Not only do his cheering-mates enjoy Wensel’s presence, he is also a big hit with the alumni and parents. He claims that 99 percent of the feedback he receives is positive.

“Its pretty cool watching parents come up to him to talk and thank him,” Gaertner said. “He’s such a big fan and it’s important to have people like that because without them the teams are just playing for themselves.”

The players he cheers for have taken note. The women’s basketball team’s senior guard Julie Kleber is grateful to have a fan so engrossed in the action.

“It was great to have him,” Kleber said.  “He’s one of our biggest fans. It was fun to look up and see him leading cheers.

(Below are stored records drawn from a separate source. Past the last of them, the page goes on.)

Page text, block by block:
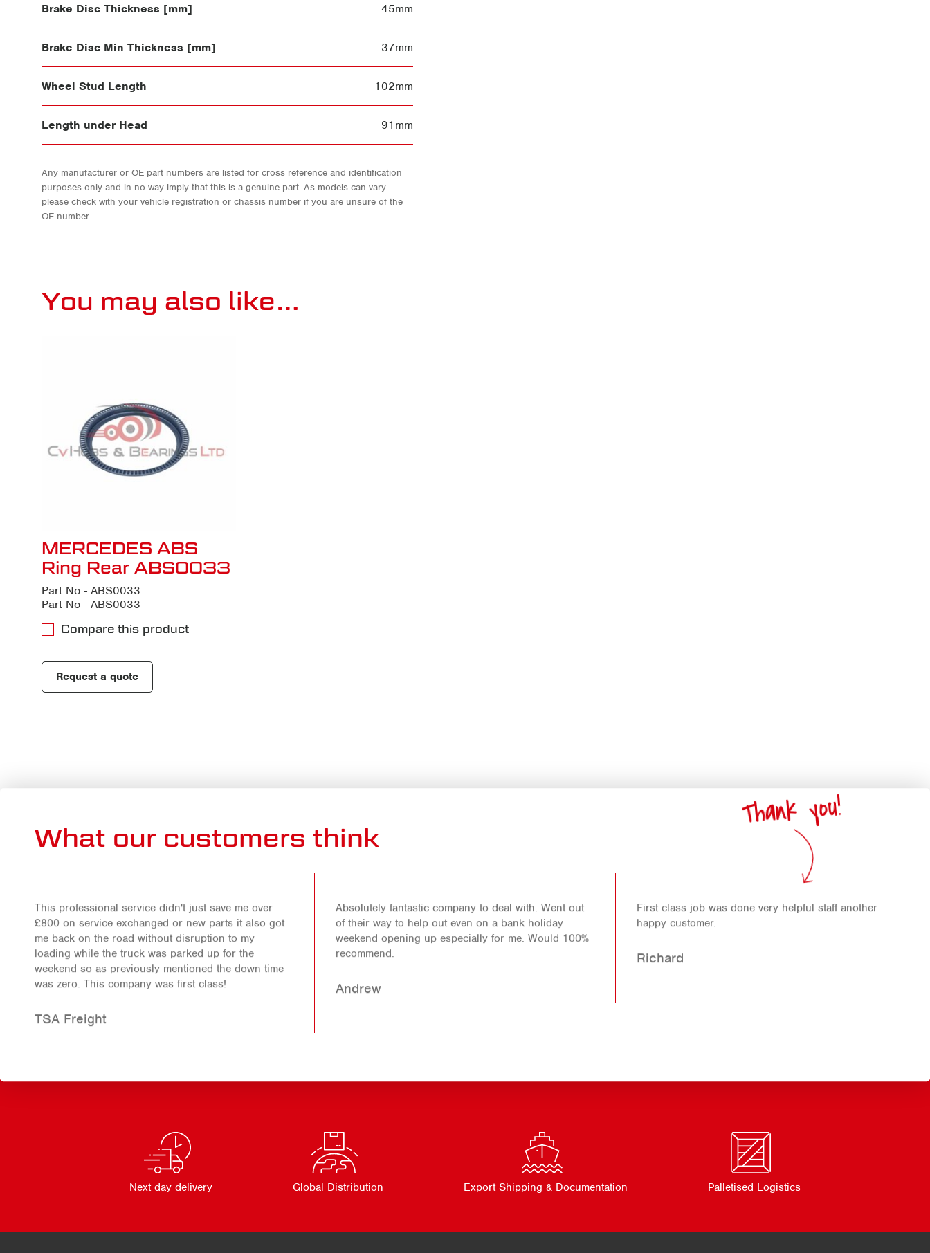
Brake Disc Thickness [mm] 45mm
Brake Disc Min Thickness [mm] 37mm
Wheel Stud Length 102mm
Length under Head 91mm
Any manufacturer or OE part numbers are listed for cross reference and identification
purposes only and in no way imply that this is a genuine part. As models can vary
please check with your vehicle registration or chassis number if you are unsure of the
OE number.
You may also like…
MERCEDES ABS
Ring Rear ABS0033
Part No - ABS0033
Part No - ABS0033
Compare this product
Request a quote
What our customers think
Thank you!
This professional service didn't just save me over
£800 on service exchanged or new parts it also got
me back on the road without disruption to my
loading while the truck was parked up for the
weekend so as previously mentioned the down time
was zero. This company was first class!
TSA Freight
Absolutely fantastic company to deal with. Went out
of their way to help out even on a bank holiday
weekend opening up especially for me. Would 100%
recommend.
Andrew
First class job was done very helpful staff another
happy customer.
Richard
Next day delivery Global Distribution Export Shipping & Documentation Palletised Logistics
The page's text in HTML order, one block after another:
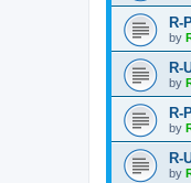
R-
by
R-
by
R-
by
R-
by
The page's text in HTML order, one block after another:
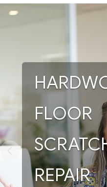
FLOOR
REPAIR
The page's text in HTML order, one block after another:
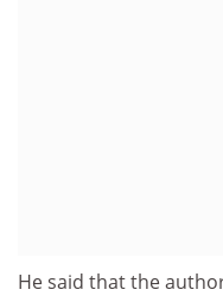
He said that the
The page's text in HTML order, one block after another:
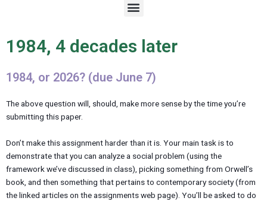
M
e
u
1984, 4 decades later
1984, or 2026? (due June 7)
The above question will, should, make more sense by the time you’re
submitting this paper.
Don’t make this assignment harder than it is. Your main task is to
demonstrate that you can analyze a social problem (using the
framework we’ve discussed in class), picking something from Orwell’s
book, and then something that pertains to contemporary society (from
the linked articles on the assignments web page). You’ll be asked to do
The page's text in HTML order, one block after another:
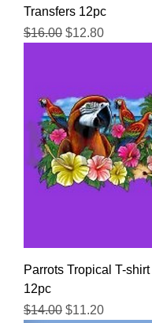
Transfers 12pc
Regular Price
$16.00 Sale Price
$12.80
Parrots Tropical T-
12pc
Regular Price
$14.00 Sale Price
$11.20
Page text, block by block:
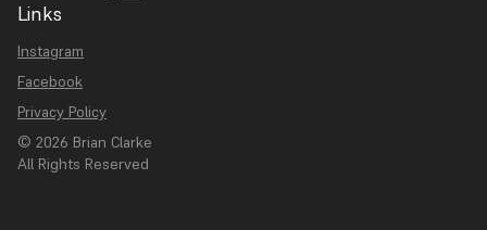
Links
Instagram
Facebook
Privacy Policy
© 2026 Brian Clarke
All Rights Reserved
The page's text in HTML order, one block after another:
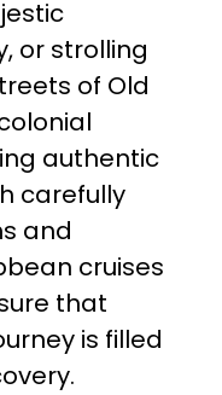
or strolling
of Old
authentic
carefully
and
cruises
that
is filled
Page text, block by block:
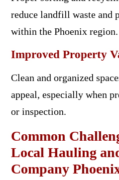
reduce landfill waste and
within the Phoenix region.
Improved Property
Clean and organized
appeal, especially when
or inspection.
Common
Local Hauling
Company
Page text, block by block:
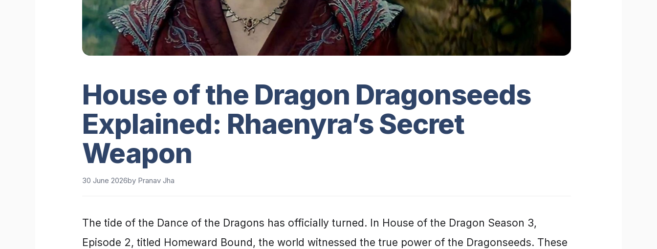
House of the Dragon Dragonseeds
Explained: Rhaenyra’s Secret
Weapon
30 June 2026by Pranav Jha
The tide of the Dance of the Dragons has officially turned. In House of the Dragon Season 3,
Episode 2, titled Homeward Bound, the world witnessed the true power of the Dragonseeds. These
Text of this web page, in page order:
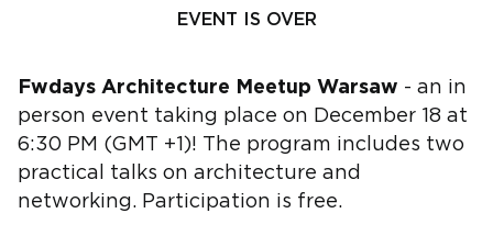
EVENT IS OVER
Fwdays Architecture Meetup Warsaw - an in
person event taking place on December 18 at
6:30 PM (GMT +1)! The program includes two
practical talks on architecture and
networking. Participation is free.
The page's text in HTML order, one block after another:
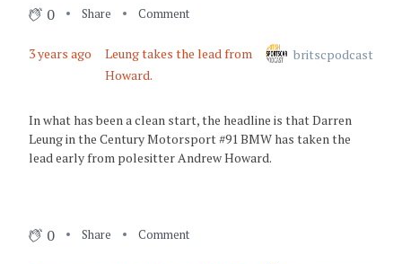
3 years ago
3 years ago
3 years ago
It's nearly race time!
0 Share Comment
3 years ago
Leung takes the lead from
Howard.
britscpodcast
In what has been a clean start, the headline is that Darren
Leung in the Century Motorsport #91 BMW has taken the
lead early from polesitter Andrew Howard.
0 Share Comment
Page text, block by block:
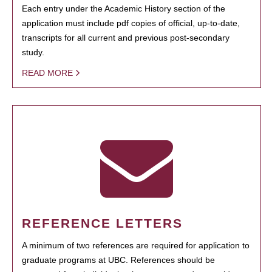
Each entry under the Academic History section of the
application must include pdf copies of official, up-to-date,
transcripts for all current and previous post-secondary
study.
READ MORE
REFERENCE LETTERS
A minimum of two references are required for application to
graduate programs at UBC. References should be
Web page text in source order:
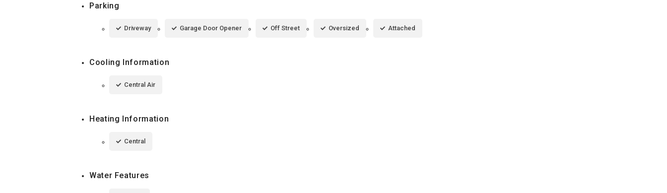
Parking
Driveway Garage Door Opener Off Street Oversized Attached
Cooling Information
Central Air
Heating Information
Central
Water Features
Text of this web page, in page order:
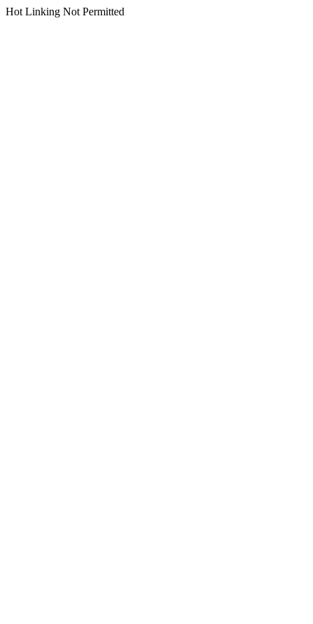
Hot Linking Not Permitted
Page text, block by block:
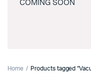
COMING SOON
Home Products tagged
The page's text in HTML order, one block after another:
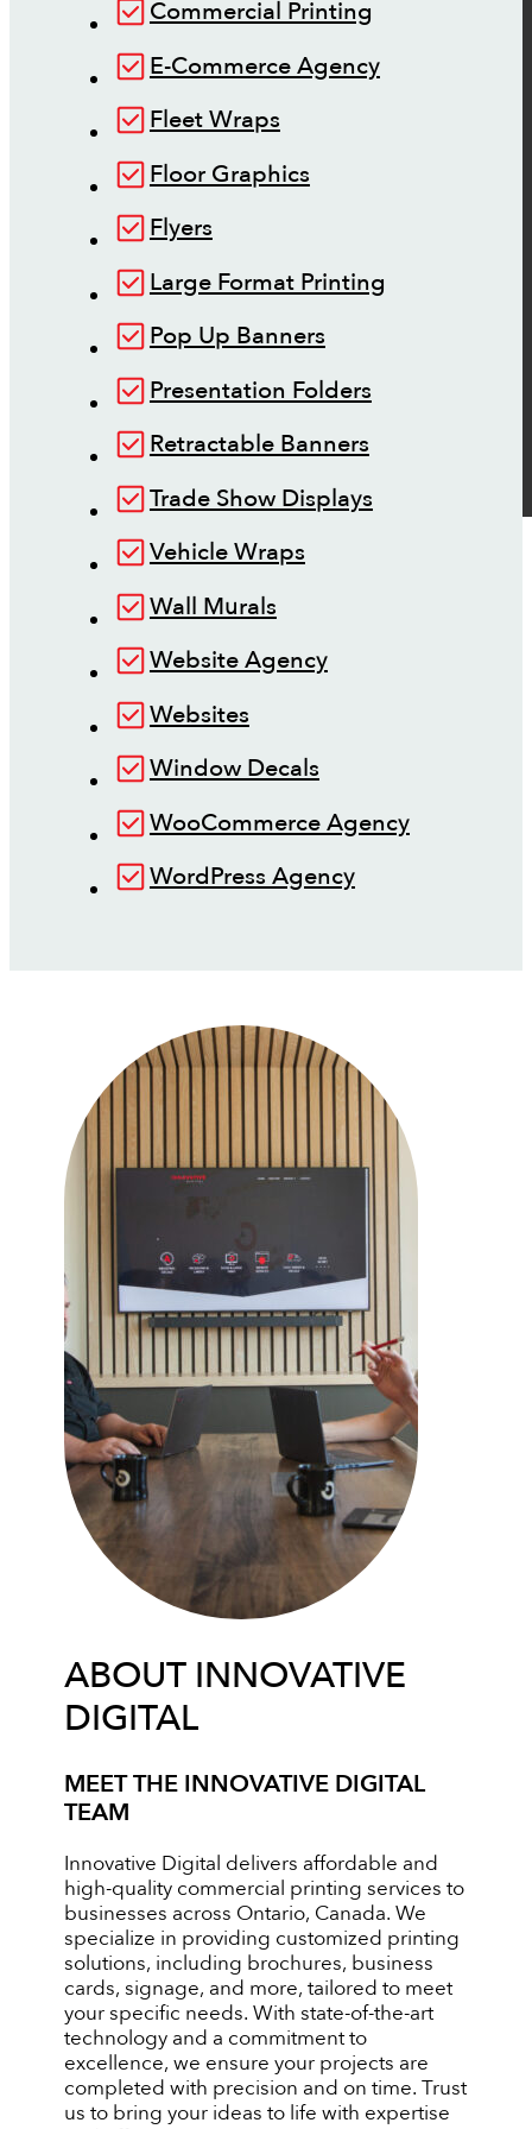
Commercial Printing
E-Commerce Agency
Fleet Wraps
Floor Graphics
Flyers
Large Format Printing
Pop Up Banners
Presentation Folders
Retractable Banners
Trade Show Displays
Vehicle Wraps
Wall Murals
Website Agency
Websites
Window Decals
WooCommerce Agency
WordPress Agency
ABOUT INNOVATIVE
DIGITAL
MEET THE INNOVATIVE DIGITAL
TEAM
Innovative Digital delivers affordable and
high-quality commercial printing services to
businesses across Ontario, Canada. We
specialize in providing customized printing
solutions, including brochures, business
cards, signage, and more, tailored to meet
your specific needs. With state-of-the-art
technology and a commitment to
excellence, we ensure your projects are
completed with precision and on time. Trust
us to bring your ideas to life with expertise
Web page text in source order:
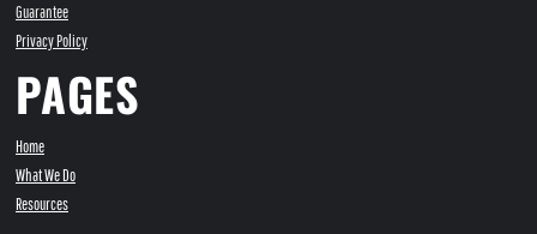
Guarantee
Privacy Policy
PAGES
Home
What We Do
Resources
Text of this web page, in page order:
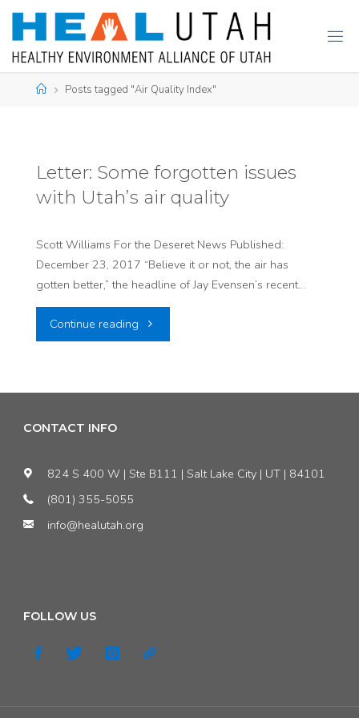
Skip
content
HomePosts tagged "Air Quality Index"
Letter: Some forgotten issues
with Utah’s air quality
Scott Williams For the Deseret News Published:
December 23, 2017 “Believe it or not, the air has
gotten better,” the headline of Jay Evensen’s recent…
Continue reading "Letter:
forgotten
air
CONTACT INFO
824 S 400 W | Ste B111 | Salt Lake City | UT | 84101
(801) 355-5055
info@healutah.org
FOLLOW US
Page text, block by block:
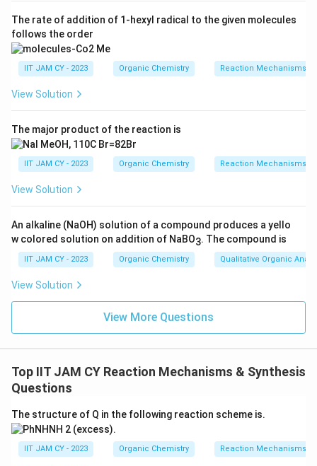
Step 3: Analyze option (B).
CH_2
2N_2
2converts acid chlorides to diazoketones and
further to acids or estersIt does not lead to
NaN_3
3converts acid chloride to acyl azide, which on
hydrolysis undergoes Curtius rearrangement
6 H 5COCl
Thus, (C) is correct
Step 5: Analyze option (D).
NH_2
2OH forms oxime, TsCl converts it into a good
leaving groupUnder basic heating, Beckmann
rearrangement followed by hydrolysis gives
anilineThus, (D) is correct
Step 6: Key concept.
All valid methods involve rearrangement reactions
chain length by one
Step 7: Conclusion.
The rate of addition of 1-hexyl radical to the given molecules
follows the order
IIT JAM CY - 2023 Organic Chemistry Reaction Mechanisms &
View Solution
The major product of the reaction is
IIT JAM CY - 2023 Organic Chemistry Reaction Mechanisms &
View Solution
An alkaline (NaOH) solution of a compound produces a yello
w colored solution on addition of NaBO3. The compound is
IIT JAM CY - 2023 Organic Chemistry Qualitative Organic
View Solution
View More Questions
Top IIT JAM CY Reaction Mechanisms & Synthesis
Questions
The structure of Q in the following reaction scheme is.
IIT JAM CY - 2023 Organic Chemistry Reaction Mechanisms &
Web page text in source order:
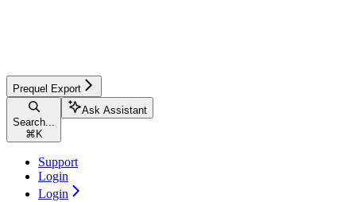
Prequel Export
Search...
⌘ K
Ask Assistant
Support
Login
Login
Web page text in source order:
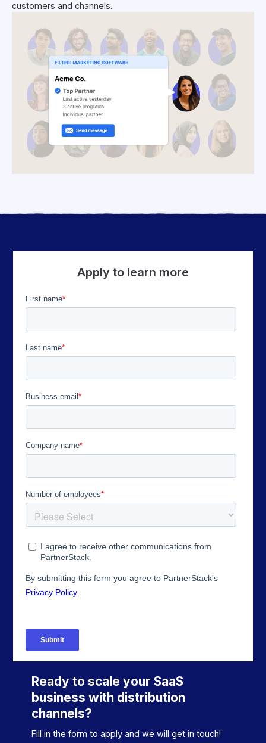
customers and channels.
Ready to scale your SaaS
business with distribution
channels?
Fill in the form to apply and we will get in touch!
Apply to learn more
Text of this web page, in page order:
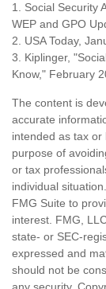
1. Social Security
WEP and GPO
2. USA Today,
3. Kiplinger,
Know," February
The content is
accurate
intended as tax
purpose of
or tax
individual
FMG Suite to
interest. FMG,
state- or SEC-
expressed and
should not be
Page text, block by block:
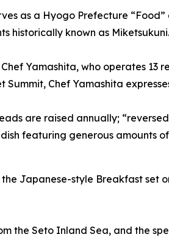
as a Hyogo Prefecture
historically known as Miketsukuni.
Yamashita, who operates
Chef Yamashita
are raised annually;
featuring generous amounts
Japanese-style Breakfast set
the Seto Inland Sea, and the
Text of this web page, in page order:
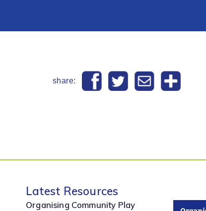
share:
Latest Resources
Organising Community Play
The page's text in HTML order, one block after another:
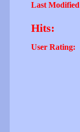
Last
Hits:
User Rating:
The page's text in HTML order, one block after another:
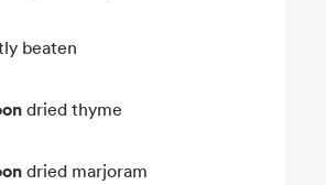
beaten
dried thyme
dried marjoram
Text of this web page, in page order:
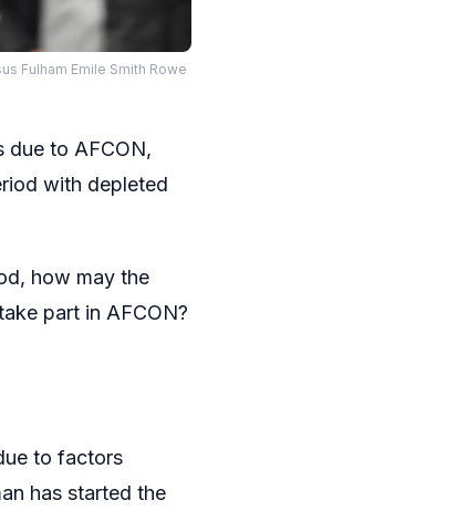
Fulham Emile Smith Rowe
due to AFCON,
with depleted
how may the
part in AFCON?
to factors
has started the
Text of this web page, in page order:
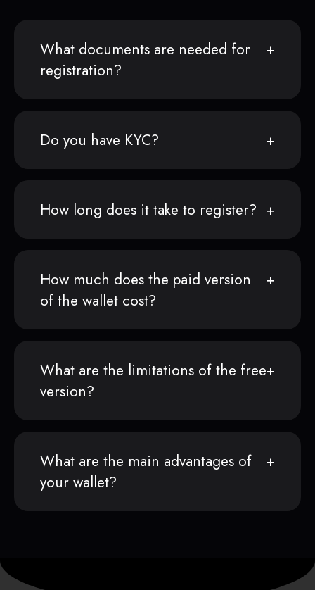
What documents are needed for
registration?
Do you have KYC?
How long does it take to register?
How much does the paid version
of the wallet cost?
What are the limitations of the free
version?
What are the main advantages of
your wallet?
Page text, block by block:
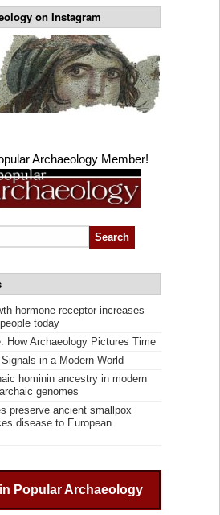
on Instagram
Archaeology Member!
for:
hormone receptor increases
today
How Archaeology Pictures Time
in a Modern World
hominin ancestry in modern
genomes
preserve ancient smallpox
disease to European
Popular Archaeology
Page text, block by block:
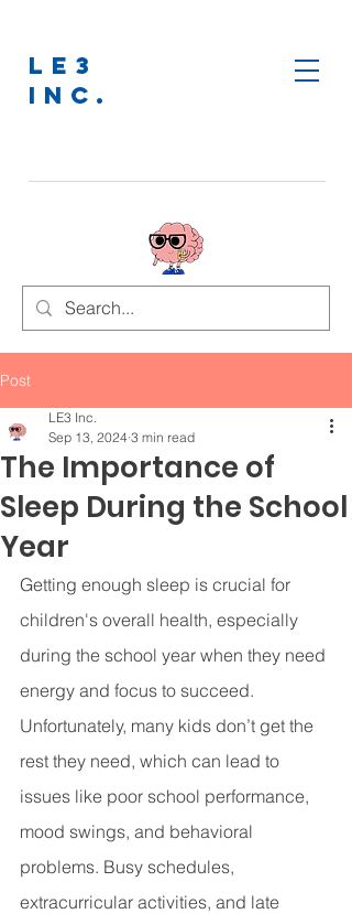
LE3
INC.
Post
The Importance of
Sleep During the School
Year
LE3 Inc.
Sep 13, 2024 3 min read
Getting enough sleep is crucial for
children's overall health, especially
during the school year when they need
energy and focus to succeed.
Unfortunately, many kids don’t get the
rest they need, which can lead to
issues like poor school performance,
mood swings, and behavioral
problems. Busy schedules,
extracurricular activities, and late
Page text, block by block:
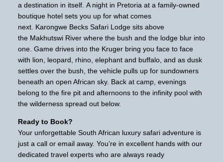
a destination in itself. A night in Pretoria at a family-owned
boutique hotel sets you up for what comes
next. Karongwe Becks Safari Lodge sits above
the Makhutswi River where the bush and the lodge blur into
one. Game drives into the Kruger bring you face to face
with lion, leopard, rhino, elephant and buffalo, and as dusk
settles over the bush, the vehicle pulls up for sundowners
beneath an open African sky. Back at camp, evenings
belong to the fire pit and afternoons to the infinity pool with
the wilderness spread out below.
Ready to Book?
Your unforgettable South African luxury safari adventure is
just a call or email away. You’re in excellent hands with our
dedicated travel experts who are always ready
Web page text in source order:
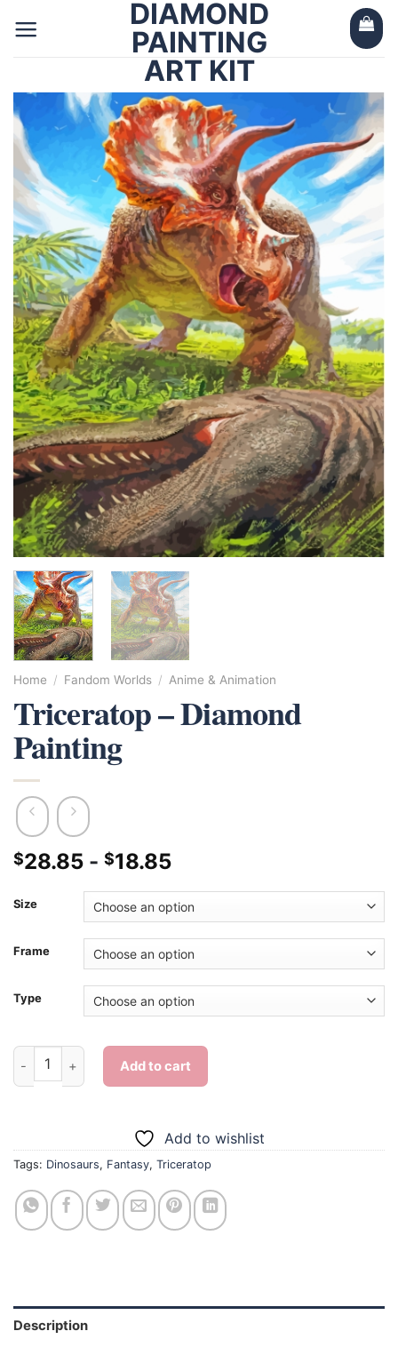
DIAMOND
PAINTING
ART KIT
Home / Fandom Worlds / Anime & Animation
Triceratop – Diamond
Painting
$28.85 - $18.85
Size
Frame
Type
Triceratop - Diamond Painting quantity
Add to cart
Add to wishlist
Tags: Dinosaurs, Fantasy, Triceratop
Description
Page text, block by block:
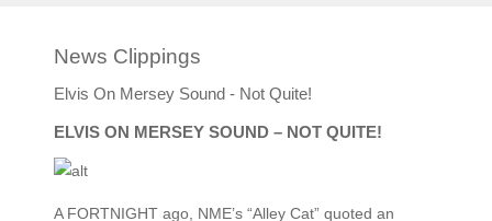
News Clippings
Elvis On Mersey Sound - Not Quite!
ELVIS ON MERSEY SOUND – NOT QUITE!
A FORTNIGHT ago, NME’s “Alley Cat” quoted an
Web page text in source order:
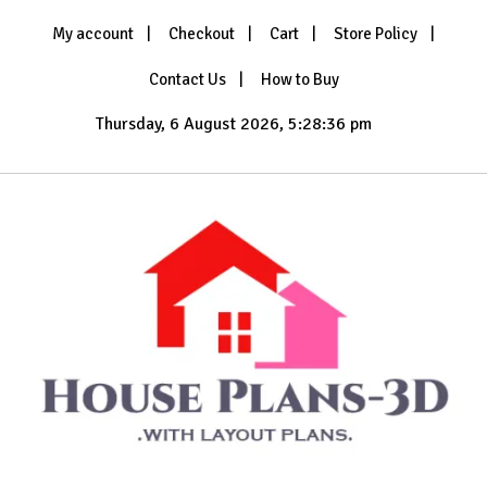
My account Checkout Cart Store Policy
Contact Us How to Buy
Thursday, 6 August 2026, 5:28:38 pm

Hopefully we’re going to have that again this year.”

As much Kleber enjoys having Wensel at the games, the competition would rather he steer clear of home games as each appearance comes with advice for the rest of the spectators of how to accomplish the ultimate goal – to get under the opposition’s skin.

“We really take a cue from Everett and what he does,” Gaertner said. “He teaches us some tricks and gets us to become more vocal and step up our game.”

While Wensel likes to think he makes it difficult for the opposition, he’ll be the first to admit he has no idea how much he actually matters.

“We try to get into everyone’s head, but there is no way to really measure it,” said Wensel, who was kicked out of a women’s lacrosse game last season for boisterous behavior. “But if you get any acknowledgement from a player, you know you’ve done your job.”

According to Wensel, cheering the Knights on is a team effort and one he shouldn’t take all the credit for.

“We’re 1A, 1B, 1C, when it comes to cheering – it’s not just one person,” he said. “If one of us can’t make it, someone else is there. We even had people cheering at both basketball tournaments over Thanksgiving break.”

At the end of the day, Wensel said he’s Gannon super-fan for the experience, and no other reason.

“It’s just something I enjoy doing,” he said. “If nothing else, I provide a lot of entertainment value.”